*** Opening Data ***

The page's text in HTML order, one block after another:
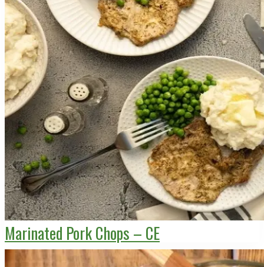
Marinated Pork Chops – CE
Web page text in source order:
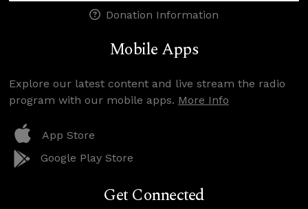
Donation Information
Mobile Apps
Explore our latest content and live stream the radio
program with our mobile apps. More Info
App Store
Google Play Store
Get Connected
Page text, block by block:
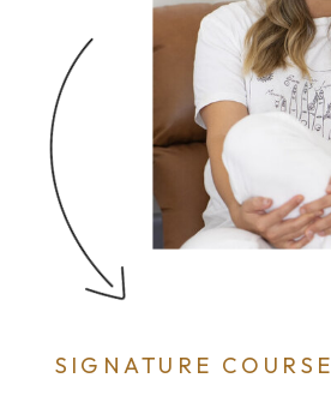
SIGNATURE COURSE
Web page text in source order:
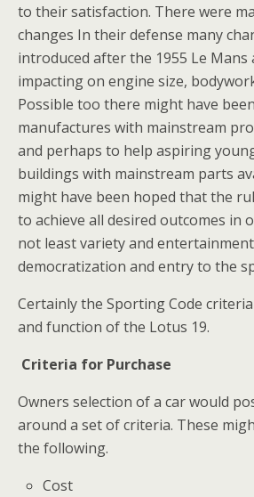
to their satisfaction. There were
changes In their defense many
introduced after the 1955 Le Mans
impacting on engine size,
Possible too there might have
manufactures with mainstream
and perhaps to help aspiring
buildings with mainstream parts
might have been hoped that the
to achieve all desired outcomes in
not least variety and
democratization and entry to the
Certainly the Sporting Code
and function of the Lotus 19.
Criteria for Purchase
Owners selection of a car would
around a set of criteria. These
the following.
Cost
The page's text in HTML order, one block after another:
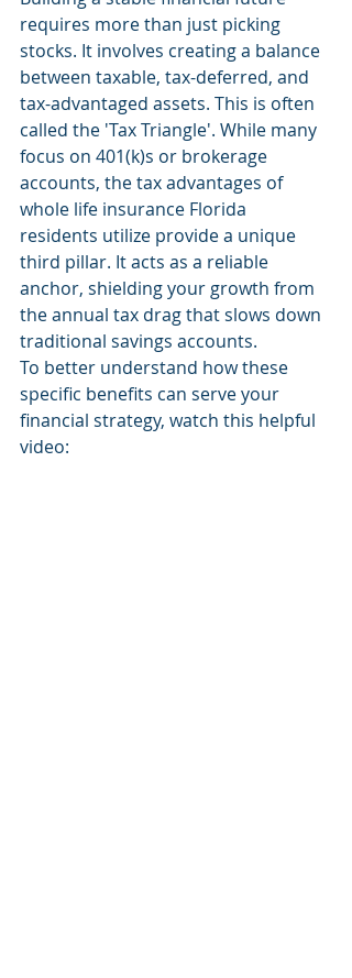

*** Closing Data ***

## What you should do
Provide a precise transcription of the listing, excluding each picture.

## Reply to the task
The page's text in HTML order, one block after another:
Marinated Pork Chops – CE
Web page text in source order:
Donation Information
Mobile Apps
Explore our latest content and live stream the radio
program with our mobile apps. More Info
App Store
Google Play Store
Get Connected
Page text, block by block:
SIGNATURE COURSE
Web page text in source order:
to their satisfaction. There were
changes In their defense many
introduced after the 1955 Le Mans
impacting on engine size,
Possible too there might have
manufactures with mainstream
and perhaps to help aspiring
buildings with mainstream parts
might have been hoped that the
to achieve all desired outcomes in
not least variety and
democratization and entry to the
Certainly the Sporting Code
and function of the Lotus 19.
Criteria for Purchase
Owners selection of a car would
around a set of criteria. These
the following.
Cost
The page's text in HTML order, one block after another:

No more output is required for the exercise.